Pick and draw the birds immediately after they are brought in. Before you roast them, fill the inside with pieces of a fine ripe orange, leaving out the rind and seeds. Or stuff them with grated cold ham, mixed with bread-crumbs, butter, and a little yolk of egg. Lard them with small slips of the fat of bacon drawn through the flesh with a larding needle. Roast them before a clear fire.
Make a fine rich gravy of the trimmings of meat or poultry, stewed in a little water, and thickened with a spoonful of browned flour. Strain it, and set it on the fire again, having added half a pint of claret, and the juice of two large oranges. Simmer it for a few minutes, pour some of it into the dish with the game, and serve the remainder in a boat.
If you stuff them with force-meat, you may, instead of larding, brush them all over with beaten yolk of egg, and then cover them with bread-crumbs grated finely and sifted.
ANOTHER WAY TO ROAST PHEASANTS, PARTRIDGES, &c.

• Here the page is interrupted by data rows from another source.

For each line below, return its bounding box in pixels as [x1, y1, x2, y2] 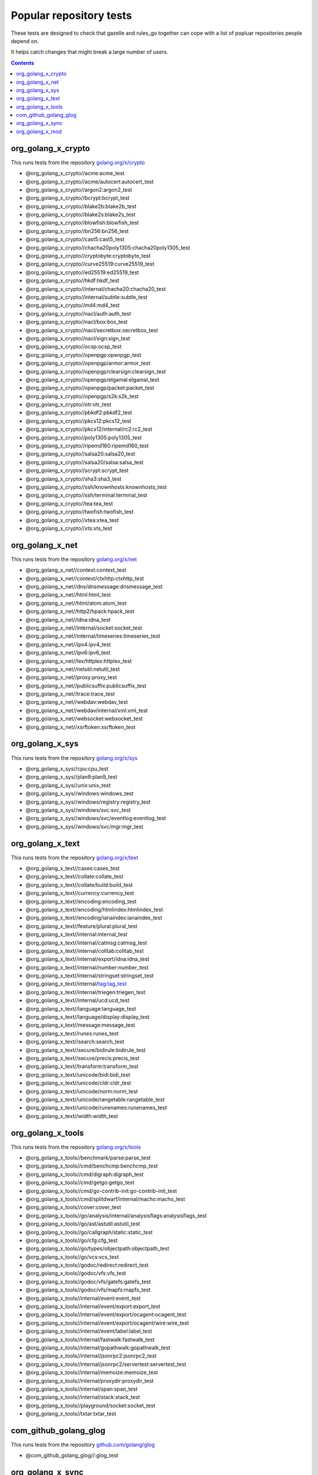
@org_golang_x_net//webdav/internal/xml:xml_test [25, 707, 148, 714]
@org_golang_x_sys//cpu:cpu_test [25, 765, 109, 772]
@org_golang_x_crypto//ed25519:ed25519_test [25, 268, 140, 276]
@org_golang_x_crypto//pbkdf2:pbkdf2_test [25, 409, 132, 416]
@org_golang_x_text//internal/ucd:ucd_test [25, 997, 130, 1004]
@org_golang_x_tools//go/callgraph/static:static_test [25, 1228, 153, 1235]
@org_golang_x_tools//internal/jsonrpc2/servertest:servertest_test [25, 1361, 187, 1368]
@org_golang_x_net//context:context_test [25, 566, 127, 573]
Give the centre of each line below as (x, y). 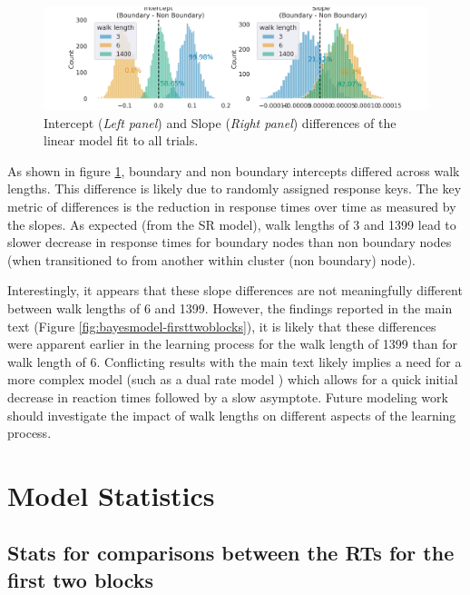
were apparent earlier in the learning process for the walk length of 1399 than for (232, 344)
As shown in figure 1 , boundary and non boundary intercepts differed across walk (234, 170)
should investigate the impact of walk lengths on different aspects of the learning (232, 415)
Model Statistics (111, 495)
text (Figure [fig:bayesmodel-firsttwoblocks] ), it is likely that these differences (222, 326)
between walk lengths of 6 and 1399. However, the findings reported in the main (230, 307)
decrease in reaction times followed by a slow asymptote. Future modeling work (228, 397)
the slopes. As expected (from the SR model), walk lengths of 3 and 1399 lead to (232, 224)
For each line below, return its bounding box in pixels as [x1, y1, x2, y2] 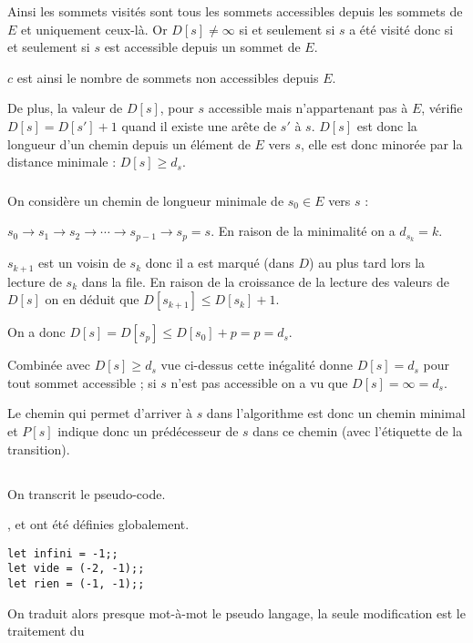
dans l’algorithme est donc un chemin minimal [206, 403, 466, 423]
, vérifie [421, 98, 463, 117]
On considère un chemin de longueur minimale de [7, 190, 284, 209]
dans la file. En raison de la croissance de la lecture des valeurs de [81, 271, 449, 291]
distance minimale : [7, 152, 117, 171]
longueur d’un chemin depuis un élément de [7, 134, 251, 153]
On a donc [7, 322, 66, 342]
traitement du [7, 621, 85, 640]
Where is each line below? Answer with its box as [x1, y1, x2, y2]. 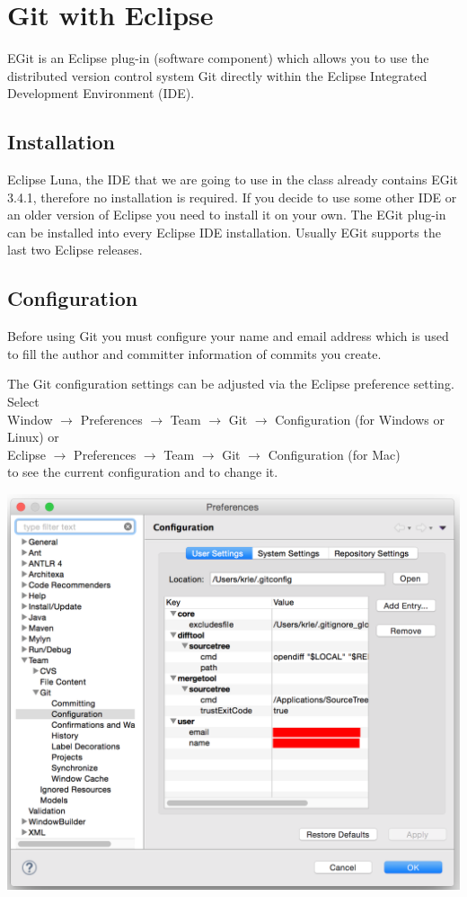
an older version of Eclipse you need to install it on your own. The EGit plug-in [7, 205, 446, 224]
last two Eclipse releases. [7, 240, 143, 259]
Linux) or [7, 427, 59, 446]
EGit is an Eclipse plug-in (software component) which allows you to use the [7, 49, 429, 67]
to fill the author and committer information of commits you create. [7, 344, 382, 363]
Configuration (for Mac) [268, 444, 401, 463]
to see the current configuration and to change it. [7, 462, 278, 481]
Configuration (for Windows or [275, 409, 445, 428]
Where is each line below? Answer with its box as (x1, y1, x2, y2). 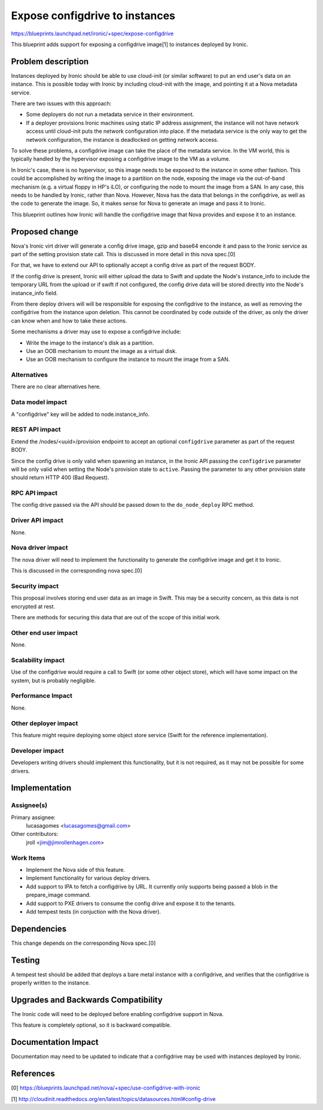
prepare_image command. (26, 892, 91, 899)
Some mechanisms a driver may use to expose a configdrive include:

Chop some fine raw oysters, omitting the hard part; mix them with salt, and nutmeg, and add some beaten yolk of egg to bind the other ingredients. Cut some very thin slices of cold ham or bacon, and cover the birds with them; then wrap them closely in sheets of white paper well buttered, put them on the spit, and roast them before a clear fire.
Send them to table with oyster-sauce in a boat.
Pies may be made of any of these birds in the same manner as a pigeon pie.